Locally testable code (LTC)[1][2][3][4]

Code for which one can efficiently check whether a given string is a codeword or is far from a codeword. Efficiency of the verification is quantified by the code's query complexity \(u\), while effectiveness is quantified by the code's soundness \(R\).

Typically, one looks at how \(R\) scales with increasing code size for infinite families of codes, defining LTC families as those for which the soundness is asymptotically constant. Such LTC families with asymptotically constant distance, rate, and query complexity are called \(c^3\)-LTCs. The first two such families are classical codes arising from the expander lifted-product quantum code construction and left-right Cayley complex codes.

A technical definition for codes over binary alphabets is provided as follows; for general alphabets, see Ref. [5]. The idea behind LTCs is to be able to reliably test whether a given bit-string \(x\) is in the code by only sampling subsets of \(u\) bits. To have something to check against, we first have to define a collection of length-\(u\) subsets \(S\) of bit locations that are called allowed local views. A code is LTC if the following two conditions are satisfied [6; Thm. 1.1].

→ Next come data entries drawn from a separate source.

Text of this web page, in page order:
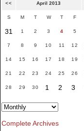
<< April 2013
S M T W T F
31 1 2 3 4 5
7 8 9 10 11 12
14 15 16 17 18 19
21 22 23 24 25 26
28 29 30 1 2 3
Complete Archives
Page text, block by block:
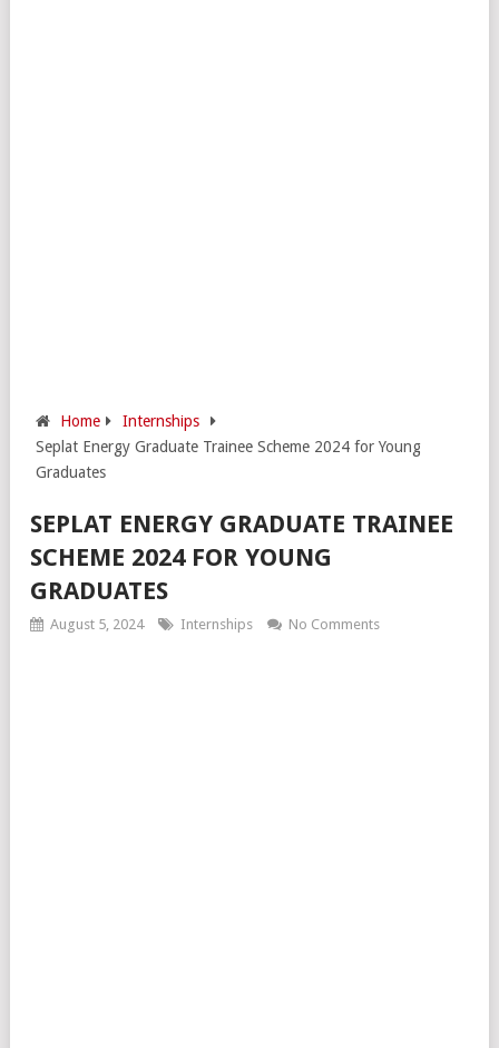
Home
Internships
Seplat Energy Graduate Trainee Scheme 2024 for Young
Graduates
SEPLAT ENERGY GRADUATE TRAINEE
SCHEME 2024 FOR YOUNG
GRADUATES
August 5, 2024 Internships No Comments
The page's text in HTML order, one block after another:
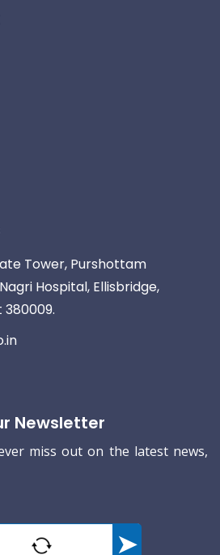
Tower, Purshottam
Hospital, Ellisbridge,
Newsletter
miss out on the latest news,
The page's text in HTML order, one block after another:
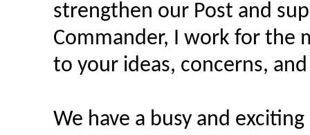
strengthen our Post and
Commander, I work for the
to your ideas, concerns,
We have a busy and
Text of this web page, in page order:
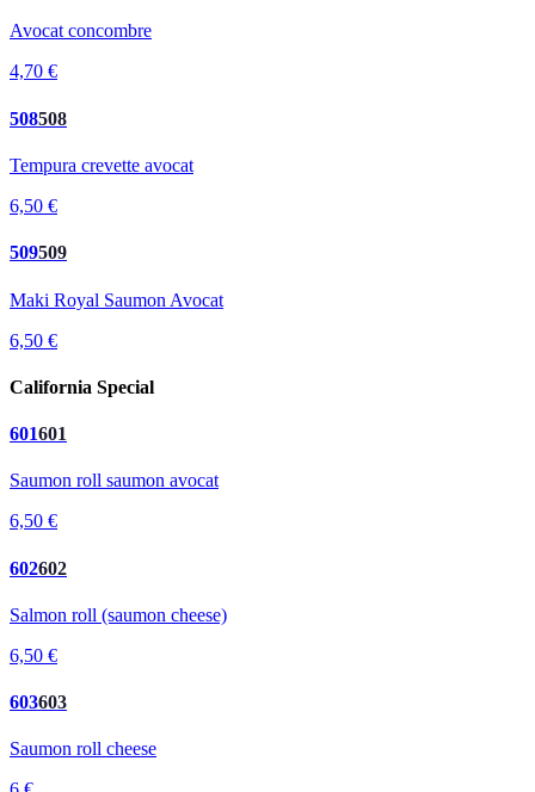
Avocat concombre
4,70 €
508508
Tempura crevette avocat
6,50 €
509509
Maki Royal Saumon Avocat
6,50 €
California Special
601601
Saumon roll saumon avocat
6,50 €
602602
Salmon roll (saumon cheese)
6,50 €
603603
Saumon roll cheese

First, if \(x\) is a codeword, then all of its restrictions \(x|_S\) to the subsets \(S\) are allowed local views, \begin{align} x\in C \Rightarrow x|_S \in \{\text{allowed local views}\}~. \tag*{(1)}\end{align} This guarantees that codewords can indeed be determined from this limited sampling procedure.

Second, the probability that a given restriction is not an allowed local view is lower-bounded by the relative distance to the code, \begin{align} \text{Pr}_S (x|_S\text{ not allowed local view}) \geq \frac{R}{n} D(x,C)~, \tag*{(2)}\end{align} where \(D(x,C)\) is the Hamming distance between \(x\) and the closest codeword to \(x\). This condition ensures that strings \(x\) can be deemed to be not in the codespace with high probability, i.e., with probability increasing as \(x\) gets farther from the code.